Sometimes grief is not a detour from the path. Sometimes it is the path—the dark sacrament through which the body is humbled, the heart is broken open, and the soul is returned to the ground of its own life.
06/19/2026
Anger work is grief work.
And grief work is love work.
Many sensitive people learned early that anger endangered love. A raised voice, a disappointed look, a withdrawal of warmth, a subtle turning away. The body listened carefully. It learned that certain feelings carried risk, that certain forms of aliveness might threaten connection.
And so the fire was carried elsewhere. It slipped beneath the surface and became helpfulness, understanding, endless accommodation. It became the capacity to sense everyone else’s pain while remaining distant from our own. It became spirituality without boundaries, compassion without protection, kindness mixed with fear.
The anger did not disappear. It waited. Because anger is rarely what it first appears to be.
Beneath anger there is often a boundary that was crossed, a truth that could not be spoken, a life that was not allowed to unfold in its own shape. Something sacred was asked to leave, and the psyche remembers. The body remembers. Eventually the abandoned fire begins knocking at the door.
Not because it seeks revenge. Not because it wants to destroy. Because it is carrying news.
Many of us have been taught to fear anger, transcend anger, heal anger, or replace it with something more acceptable. Yet anger often arrives as a guardian standing at the entrance to a deeper chamber. If we stay close enough to it, if we become curious rather than afraid, we often discover that anger is protecting grief.
Grief for what was lost. Grief for the self that disappeared in order to remain connected. Grief for the words that could not be spoken. Grief for the boundaries that no one came to protect.
This is why the descent into anger can feel so frightening. We imagine we are entering a chamber of fire, only to discover a chamber of sorrow.
And beneath the sorrow, something even more tender.
Love.
Love for the life that should have belonged to us. Love for the child who adapted. Love for what remains unfinished. Love for all that continues to knock at the door of the heart, asking not to be fixed or transcended, but welcomed home.

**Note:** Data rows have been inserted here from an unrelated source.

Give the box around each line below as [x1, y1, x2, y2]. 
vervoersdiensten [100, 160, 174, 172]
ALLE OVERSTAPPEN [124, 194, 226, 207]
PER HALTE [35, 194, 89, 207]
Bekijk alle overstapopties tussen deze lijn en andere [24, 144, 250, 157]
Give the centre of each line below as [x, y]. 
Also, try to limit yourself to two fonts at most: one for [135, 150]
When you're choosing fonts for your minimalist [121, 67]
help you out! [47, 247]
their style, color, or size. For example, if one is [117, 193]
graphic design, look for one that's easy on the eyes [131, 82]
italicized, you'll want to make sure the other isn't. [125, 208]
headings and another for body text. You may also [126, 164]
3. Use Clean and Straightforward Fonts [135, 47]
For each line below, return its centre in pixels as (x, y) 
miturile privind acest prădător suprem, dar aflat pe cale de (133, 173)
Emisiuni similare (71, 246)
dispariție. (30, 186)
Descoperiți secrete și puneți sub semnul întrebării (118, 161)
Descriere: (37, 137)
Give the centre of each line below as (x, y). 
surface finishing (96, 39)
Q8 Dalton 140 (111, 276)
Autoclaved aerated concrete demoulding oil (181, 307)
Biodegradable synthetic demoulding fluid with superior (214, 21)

Perhaps anger work is grief work because grief is the doorway through which love returns.
06/17/2026
The moon teaches us that disappearance is not the opposite of presence. The hidden phase belongs to the cycle no less than the full illumination.

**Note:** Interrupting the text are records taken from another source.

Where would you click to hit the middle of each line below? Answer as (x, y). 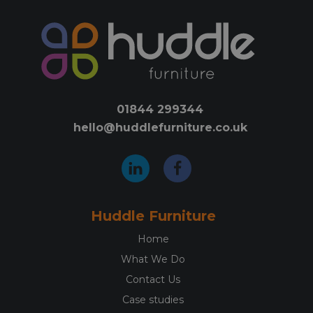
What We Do (153, 260)
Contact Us (153, 280)
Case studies (153, 300)
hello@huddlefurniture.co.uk (160, 128)
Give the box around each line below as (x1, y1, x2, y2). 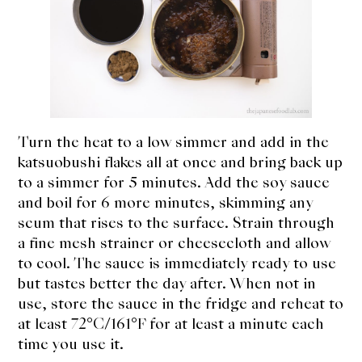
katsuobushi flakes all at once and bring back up (18, 151, 343, 172)
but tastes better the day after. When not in (18, 272, 317, 293)
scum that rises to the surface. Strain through (18, 212, 335, 233)
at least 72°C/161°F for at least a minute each (18, 313, 325, 334)
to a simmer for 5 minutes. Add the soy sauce (18, 171, 330, 192)
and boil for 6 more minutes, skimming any (18, 192, 314, 213)
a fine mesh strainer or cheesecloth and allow (18, 232, 331, 253)
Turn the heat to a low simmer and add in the (18, 131, 330, 152)

We live in a culture that often imagines growth as increasing visibility, certainty, and light. Yet the natural world tells a more complicated story. There are seasons when life gathers itself beneath the surface, when what is most essential is taking place beyond the reach of immediate understanding.
Not every darkness is asking to be overcome. Some darkness is a womb. Some darkness is preparation.
The moon vanishes from sight and yet remains entirely itself. Seeds split open in the dark soil before they ever touch the sun. Winter forests appear still while unseen processes continue beneath the frozen ground.
The soul has seasons like this as well. Times when clarity recedes, when familiar identities loosen, when the next step is not yet visible. These periods can feel like failure if we have been taught that progress should always look like expansion and light.
But sometimes what appears to be an absence is actually a gathering. Sometimes what feels like an ending is a gestation. Sometimes the way forward begins with trusting what is happening in the dark.